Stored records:
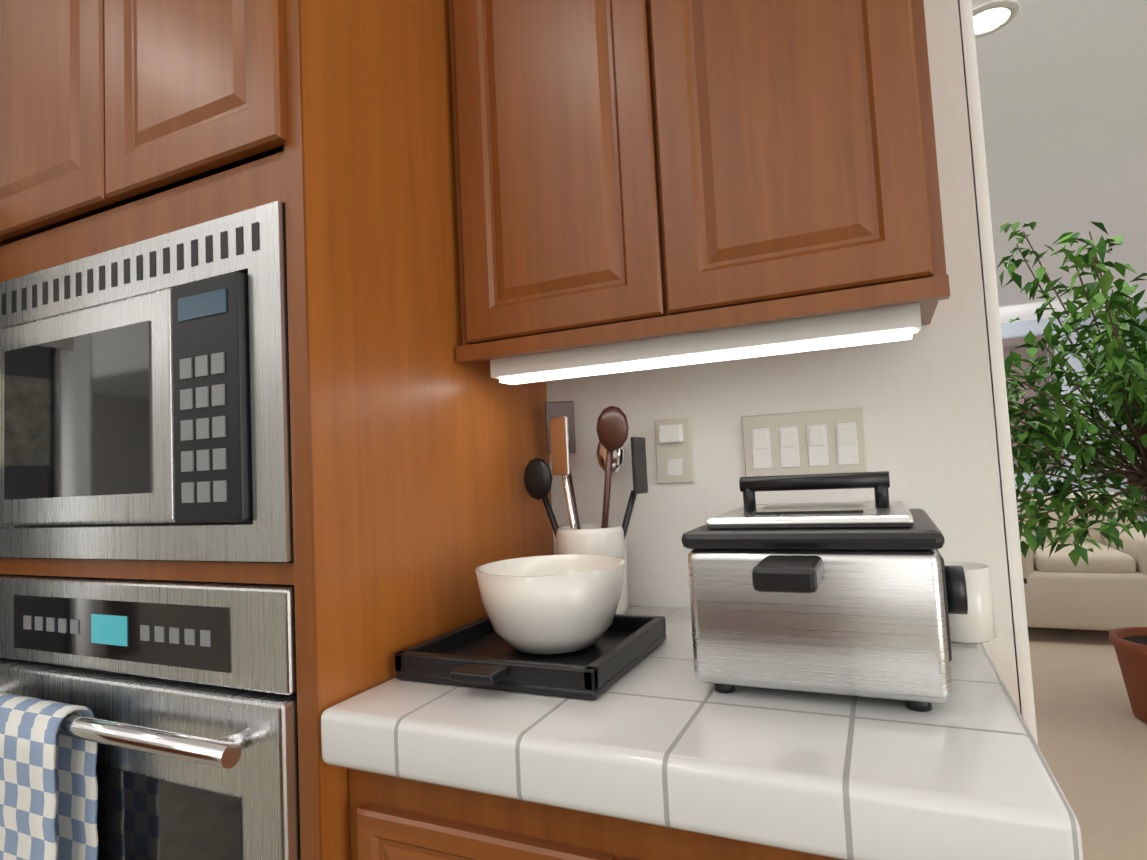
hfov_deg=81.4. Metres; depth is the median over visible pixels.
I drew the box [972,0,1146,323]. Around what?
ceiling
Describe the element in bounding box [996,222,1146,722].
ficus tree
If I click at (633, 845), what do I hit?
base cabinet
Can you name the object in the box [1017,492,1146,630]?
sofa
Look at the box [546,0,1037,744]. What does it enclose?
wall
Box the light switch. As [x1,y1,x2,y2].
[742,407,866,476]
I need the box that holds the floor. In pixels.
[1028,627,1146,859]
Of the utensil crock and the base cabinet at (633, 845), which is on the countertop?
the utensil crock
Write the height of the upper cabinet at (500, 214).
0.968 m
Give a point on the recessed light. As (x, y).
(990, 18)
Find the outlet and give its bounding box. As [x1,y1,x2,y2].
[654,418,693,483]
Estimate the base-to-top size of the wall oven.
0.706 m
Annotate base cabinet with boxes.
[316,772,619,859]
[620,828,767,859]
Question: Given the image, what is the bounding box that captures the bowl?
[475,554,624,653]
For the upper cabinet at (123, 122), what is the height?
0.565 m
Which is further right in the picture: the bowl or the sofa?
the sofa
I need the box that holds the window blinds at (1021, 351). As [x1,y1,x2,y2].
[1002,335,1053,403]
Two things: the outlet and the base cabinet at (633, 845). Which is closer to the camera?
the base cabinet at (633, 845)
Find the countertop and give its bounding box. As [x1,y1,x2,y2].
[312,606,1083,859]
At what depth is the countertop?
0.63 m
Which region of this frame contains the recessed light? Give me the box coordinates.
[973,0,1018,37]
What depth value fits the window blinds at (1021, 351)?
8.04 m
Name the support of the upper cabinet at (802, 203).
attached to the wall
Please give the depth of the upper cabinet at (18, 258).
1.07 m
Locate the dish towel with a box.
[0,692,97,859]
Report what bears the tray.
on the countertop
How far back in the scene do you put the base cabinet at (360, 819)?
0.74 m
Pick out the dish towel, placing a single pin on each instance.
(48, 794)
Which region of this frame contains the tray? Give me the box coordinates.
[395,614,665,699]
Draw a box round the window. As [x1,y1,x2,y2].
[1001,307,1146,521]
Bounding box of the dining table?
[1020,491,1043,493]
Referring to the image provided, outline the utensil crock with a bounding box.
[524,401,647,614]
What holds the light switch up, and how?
* * *
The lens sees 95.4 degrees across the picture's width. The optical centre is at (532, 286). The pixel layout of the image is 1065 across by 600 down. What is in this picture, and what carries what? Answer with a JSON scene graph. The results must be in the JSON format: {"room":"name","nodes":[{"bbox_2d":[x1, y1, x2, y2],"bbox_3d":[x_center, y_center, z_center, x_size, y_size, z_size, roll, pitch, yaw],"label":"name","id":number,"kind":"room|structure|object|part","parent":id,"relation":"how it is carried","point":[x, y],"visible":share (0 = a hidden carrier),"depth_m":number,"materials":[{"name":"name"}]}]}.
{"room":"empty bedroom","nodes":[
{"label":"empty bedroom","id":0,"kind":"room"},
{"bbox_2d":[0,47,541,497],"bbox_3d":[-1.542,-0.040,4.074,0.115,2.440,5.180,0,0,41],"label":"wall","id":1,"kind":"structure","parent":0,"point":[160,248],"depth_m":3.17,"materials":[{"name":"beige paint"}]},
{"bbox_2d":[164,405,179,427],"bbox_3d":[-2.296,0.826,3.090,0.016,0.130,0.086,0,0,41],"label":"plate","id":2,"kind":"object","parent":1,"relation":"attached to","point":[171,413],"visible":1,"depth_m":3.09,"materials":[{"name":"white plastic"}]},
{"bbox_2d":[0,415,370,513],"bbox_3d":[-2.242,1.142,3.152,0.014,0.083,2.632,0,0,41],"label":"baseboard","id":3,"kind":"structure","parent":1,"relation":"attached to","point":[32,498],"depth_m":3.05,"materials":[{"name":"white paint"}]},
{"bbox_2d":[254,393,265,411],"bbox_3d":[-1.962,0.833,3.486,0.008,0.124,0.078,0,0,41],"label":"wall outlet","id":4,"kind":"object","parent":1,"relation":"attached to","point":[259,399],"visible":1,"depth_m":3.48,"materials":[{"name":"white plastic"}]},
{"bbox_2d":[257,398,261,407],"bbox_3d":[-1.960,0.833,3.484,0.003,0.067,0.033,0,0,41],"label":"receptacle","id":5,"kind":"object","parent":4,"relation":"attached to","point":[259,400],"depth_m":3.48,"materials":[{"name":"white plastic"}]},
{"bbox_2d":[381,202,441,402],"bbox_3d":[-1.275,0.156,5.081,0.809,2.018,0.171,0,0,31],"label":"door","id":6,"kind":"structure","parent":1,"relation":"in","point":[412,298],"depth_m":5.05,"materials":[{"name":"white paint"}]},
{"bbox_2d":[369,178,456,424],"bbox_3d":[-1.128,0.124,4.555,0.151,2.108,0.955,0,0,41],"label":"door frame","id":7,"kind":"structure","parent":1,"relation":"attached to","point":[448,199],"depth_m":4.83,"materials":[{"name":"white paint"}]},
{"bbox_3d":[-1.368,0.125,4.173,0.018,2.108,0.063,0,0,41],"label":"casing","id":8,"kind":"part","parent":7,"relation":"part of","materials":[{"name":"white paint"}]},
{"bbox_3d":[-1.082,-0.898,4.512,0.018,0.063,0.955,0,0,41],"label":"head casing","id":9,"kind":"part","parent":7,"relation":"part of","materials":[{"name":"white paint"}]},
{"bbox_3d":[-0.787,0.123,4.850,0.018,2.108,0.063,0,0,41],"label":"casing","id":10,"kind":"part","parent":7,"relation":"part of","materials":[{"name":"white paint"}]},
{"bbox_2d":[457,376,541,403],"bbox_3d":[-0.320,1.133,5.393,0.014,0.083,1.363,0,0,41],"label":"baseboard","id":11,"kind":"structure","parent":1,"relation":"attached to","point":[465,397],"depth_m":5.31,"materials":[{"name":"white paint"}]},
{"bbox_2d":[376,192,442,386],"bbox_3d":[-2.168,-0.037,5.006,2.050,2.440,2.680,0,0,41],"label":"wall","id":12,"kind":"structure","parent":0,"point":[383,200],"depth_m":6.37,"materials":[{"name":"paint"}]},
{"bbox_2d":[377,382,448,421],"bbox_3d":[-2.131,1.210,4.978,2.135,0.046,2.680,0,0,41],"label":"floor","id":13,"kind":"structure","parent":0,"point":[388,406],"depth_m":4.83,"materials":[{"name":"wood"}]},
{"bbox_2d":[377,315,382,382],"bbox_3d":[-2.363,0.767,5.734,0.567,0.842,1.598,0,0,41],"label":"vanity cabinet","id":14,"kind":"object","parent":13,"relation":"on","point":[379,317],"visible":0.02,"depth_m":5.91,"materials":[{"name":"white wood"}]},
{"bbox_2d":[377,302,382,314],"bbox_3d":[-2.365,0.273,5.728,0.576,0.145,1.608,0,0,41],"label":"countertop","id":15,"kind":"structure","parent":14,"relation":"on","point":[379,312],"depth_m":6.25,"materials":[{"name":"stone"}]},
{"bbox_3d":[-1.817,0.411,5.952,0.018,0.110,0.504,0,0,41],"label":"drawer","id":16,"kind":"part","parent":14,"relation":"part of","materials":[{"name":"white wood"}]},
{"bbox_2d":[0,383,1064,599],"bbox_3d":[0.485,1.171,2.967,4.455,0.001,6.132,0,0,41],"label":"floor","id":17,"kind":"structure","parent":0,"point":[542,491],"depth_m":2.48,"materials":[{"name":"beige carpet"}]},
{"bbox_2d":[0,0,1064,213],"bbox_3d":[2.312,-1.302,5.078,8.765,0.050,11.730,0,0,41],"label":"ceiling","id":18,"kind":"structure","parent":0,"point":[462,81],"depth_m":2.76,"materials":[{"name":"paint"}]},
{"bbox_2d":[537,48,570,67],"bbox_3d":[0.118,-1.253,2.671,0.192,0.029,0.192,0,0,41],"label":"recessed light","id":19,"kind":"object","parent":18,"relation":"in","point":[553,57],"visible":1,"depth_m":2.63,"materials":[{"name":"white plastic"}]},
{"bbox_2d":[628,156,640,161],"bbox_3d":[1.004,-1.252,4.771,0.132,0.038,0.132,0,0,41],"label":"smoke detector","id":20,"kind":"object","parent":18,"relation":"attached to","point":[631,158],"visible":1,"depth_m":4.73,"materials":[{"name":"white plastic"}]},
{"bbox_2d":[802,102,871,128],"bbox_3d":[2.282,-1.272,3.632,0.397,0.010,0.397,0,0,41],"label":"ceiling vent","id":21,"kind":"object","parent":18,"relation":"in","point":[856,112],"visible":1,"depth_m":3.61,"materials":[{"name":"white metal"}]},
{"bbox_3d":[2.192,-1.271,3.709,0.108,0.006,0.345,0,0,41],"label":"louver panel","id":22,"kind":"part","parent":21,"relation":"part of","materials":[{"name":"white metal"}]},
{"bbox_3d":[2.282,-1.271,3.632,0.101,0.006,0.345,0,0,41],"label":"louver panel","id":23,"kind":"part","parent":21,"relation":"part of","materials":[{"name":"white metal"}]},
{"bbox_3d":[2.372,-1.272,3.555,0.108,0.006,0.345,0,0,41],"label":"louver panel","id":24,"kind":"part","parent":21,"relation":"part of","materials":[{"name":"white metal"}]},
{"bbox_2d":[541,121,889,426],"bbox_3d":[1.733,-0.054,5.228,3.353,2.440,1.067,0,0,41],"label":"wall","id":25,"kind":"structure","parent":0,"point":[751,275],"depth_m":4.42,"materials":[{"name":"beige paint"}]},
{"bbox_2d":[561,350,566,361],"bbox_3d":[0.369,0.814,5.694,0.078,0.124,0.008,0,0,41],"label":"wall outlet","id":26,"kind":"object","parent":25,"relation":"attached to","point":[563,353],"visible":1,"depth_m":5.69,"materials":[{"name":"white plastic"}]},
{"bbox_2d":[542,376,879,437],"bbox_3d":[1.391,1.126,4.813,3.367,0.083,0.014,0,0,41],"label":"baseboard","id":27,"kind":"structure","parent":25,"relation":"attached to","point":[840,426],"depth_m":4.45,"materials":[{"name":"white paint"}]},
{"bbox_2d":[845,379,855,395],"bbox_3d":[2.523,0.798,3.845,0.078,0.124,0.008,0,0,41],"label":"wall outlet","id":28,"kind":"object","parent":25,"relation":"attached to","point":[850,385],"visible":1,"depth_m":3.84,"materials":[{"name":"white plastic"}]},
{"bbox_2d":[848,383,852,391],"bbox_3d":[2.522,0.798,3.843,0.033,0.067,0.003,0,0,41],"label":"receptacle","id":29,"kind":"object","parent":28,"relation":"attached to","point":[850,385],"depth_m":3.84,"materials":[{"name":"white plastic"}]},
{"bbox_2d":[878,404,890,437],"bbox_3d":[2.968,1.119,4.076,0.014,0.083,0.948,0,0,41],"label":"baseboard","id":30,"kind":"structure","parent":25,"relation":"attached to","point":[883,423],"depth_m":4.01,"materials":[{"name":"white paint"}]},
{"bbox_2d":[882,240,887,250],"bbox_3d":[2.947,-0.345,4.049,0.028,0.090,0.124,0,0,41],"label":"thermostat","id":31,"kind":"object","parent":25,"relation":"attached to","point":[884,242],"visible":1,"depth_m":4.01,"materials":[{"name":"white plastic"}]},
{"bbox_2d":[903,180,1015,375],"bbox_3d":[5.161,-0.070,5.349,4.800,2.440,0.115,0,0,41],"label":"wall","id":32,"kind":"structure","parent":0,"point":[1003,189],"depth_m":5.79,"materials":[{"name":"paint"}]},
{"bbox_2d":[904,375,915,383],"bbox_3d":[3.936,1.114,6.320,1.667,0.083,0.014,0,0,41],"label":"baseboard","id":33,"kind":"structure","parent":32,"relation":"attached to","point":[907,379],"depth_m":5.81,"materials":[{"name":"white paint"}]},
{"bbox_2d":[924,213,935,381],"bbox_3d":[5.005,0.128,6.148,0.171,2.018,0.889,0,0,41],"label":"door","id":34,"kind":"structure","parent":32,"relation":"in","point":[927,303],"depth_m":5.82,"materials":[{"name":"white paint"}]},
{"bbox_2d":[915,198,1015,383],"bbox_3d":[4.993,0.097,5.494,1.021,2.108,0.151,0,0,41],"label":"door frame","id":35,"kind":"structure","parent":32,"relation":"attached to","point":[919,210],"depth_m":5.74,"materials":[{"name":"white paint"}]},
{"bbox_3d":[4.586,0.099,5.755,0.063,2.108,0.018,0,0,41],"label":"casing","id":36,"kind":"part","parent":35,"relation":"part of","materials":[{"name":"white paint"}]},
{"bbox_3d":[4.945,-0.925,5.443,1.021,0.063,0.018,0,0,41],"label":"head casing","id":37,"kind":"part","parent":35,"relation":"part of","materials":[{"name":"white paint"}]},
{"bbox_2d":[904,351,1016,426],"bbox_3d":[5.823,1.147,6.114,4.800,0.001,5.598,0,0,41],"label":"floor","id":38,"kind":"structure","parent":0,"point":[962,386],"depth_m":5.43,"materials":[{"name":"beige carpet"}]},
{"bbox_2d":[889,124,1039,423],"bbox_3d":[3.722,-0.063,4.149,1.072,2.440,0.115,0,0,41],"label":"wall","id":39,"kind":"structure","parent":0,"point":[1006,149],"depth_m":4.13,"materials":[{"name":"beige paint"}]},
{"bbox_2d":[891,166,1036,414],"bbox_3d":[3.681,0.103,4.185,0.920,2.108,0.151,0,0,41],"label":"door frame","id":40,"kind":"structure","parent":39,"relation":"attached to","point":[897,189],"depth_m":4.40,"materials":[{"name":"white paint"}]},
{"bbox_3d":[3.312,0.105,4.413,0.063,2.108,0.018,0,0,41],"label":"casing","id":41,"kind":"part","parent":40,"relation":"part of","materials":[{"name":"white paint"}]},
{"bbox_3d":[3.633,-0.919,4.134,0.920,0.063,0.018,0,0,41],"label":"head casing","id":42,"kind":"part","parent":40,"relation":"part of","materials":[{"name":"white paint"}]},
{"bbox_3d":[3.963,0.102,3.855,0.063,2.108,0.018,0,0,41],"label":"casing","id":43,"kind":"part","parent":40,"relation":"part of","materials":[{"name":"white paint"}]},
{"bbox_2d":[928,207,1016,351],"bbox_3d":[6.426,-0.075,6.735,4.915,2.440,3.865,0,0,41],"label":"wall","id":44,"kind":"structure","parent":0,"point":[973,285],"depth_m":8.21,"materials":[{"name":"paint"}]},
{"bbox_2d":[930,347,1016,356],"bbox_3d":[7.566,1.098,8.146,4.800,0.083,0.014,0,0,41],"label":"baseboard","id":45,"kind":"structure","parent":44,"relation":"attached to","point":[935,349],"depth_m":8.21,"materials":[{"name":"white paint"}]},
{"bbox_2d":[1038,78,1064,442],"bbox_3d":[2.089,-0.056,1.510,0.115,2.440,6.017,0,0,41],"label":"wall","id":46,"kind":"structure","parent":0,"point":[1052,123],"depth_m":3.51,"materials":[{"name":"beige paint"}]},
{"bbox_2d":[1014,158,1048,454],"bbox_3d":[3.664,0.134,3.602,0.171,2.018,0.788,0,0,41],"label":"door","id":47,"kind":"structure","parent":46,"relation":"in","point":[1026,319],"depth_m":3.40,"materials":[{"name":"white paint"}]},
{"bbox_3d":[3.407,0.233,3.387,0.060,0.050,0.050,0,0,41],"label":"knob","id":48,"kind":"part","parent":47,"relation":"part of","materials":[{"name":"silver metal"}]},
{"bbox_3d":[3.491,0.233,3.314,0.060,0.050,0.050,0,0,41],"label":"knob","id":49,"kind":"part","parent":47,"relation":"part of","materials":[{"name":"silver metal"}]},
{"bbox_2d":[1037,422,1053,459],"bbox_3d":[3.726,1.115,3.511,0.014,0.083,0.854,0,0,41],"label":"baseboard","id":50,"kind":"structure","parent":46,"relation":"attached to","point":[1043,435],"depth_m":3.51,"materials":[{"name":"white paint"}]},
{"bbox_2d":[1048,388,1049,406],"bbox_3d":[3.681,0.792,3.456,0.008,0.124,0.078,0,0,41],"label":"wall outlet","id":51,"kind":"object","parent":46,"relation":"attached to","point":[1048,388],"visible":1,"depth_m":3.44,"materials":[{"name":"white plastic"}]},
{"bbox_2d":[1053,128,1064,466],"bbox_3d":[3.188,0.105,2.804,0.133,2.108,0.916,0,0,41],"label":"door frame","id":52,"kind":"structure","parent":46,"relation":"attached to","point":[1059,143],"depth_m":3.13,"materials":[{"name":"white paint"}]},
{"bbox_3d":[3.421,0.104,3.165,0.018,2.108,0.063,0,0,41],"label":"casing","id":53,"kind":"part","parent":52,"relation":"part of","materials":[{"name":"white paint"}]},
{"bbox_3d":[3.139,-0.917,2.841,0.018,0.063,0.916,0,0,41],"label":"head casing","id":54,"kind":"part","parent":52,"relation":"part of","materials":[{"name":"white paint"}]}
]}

#### ASSIGNED TASK
Proceeding from the line containing "Bounding box of the dining table?" through the line containing "What holds the light switch up, and how?", transcribe the lines above exactly, both end lines included.

#### ANSWER AREA
Bounding box of the dining table?
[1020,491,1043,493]
Referring to the image provided, outline the utensil crock with a bounding box.
[524,401,647,614]
What holds the light switch up, and how?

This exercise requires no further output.